6 of 260 comments (clear)

  1. And how could they win? by Alien+Conspiracy · · Score: 3, Insightful

    If they 'win', people will stop using SMTP email as it would be useless. So even if they 'win', they 'lose' in the end anyway.

    1. Re:And how could they win? by Drakon · · Score: 4, Insightful

      When?
      do you actually think SMTP would get supplanted in the near term (>5 years) with an incompatible solution?
      Do you think there won't be new and better anti-spam solutions before SMTP is supplanted?
      (if you answered yes to either of the above, your world view is distorted and you need to stop drinking so much ;-)

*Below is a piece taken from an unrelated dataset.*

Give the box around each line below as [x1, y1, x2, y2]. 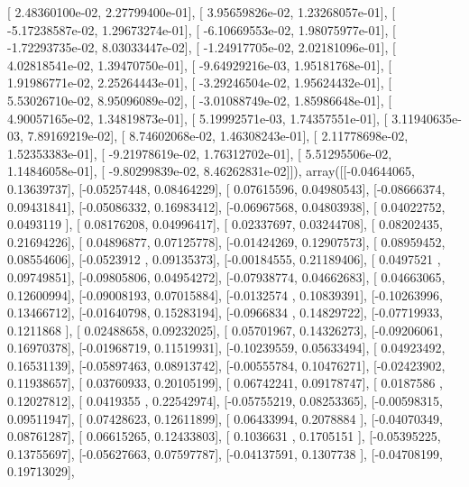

  2. Attempted slander against anti-spam services also by Ricin · · Score: 5, Insightful

    Look what I got yesterday (with forged headers):

    ---- quote --------------
    Dear Internet user.

    We are an organization dedicated to stopping spam. Please help us as we are
    funded solely by private donations.

    visit www.spamcop.net for full details. Or you can send your donations to:

    Julian Haight
    PO Box 25732
    Seattle, WA
    98125-1232

    As you can see by this message unsolicited e-mail is an invasion of your
    privacy. As you can also see it can be sent anonymously

    We will continue our efforts until all spam is eliminated.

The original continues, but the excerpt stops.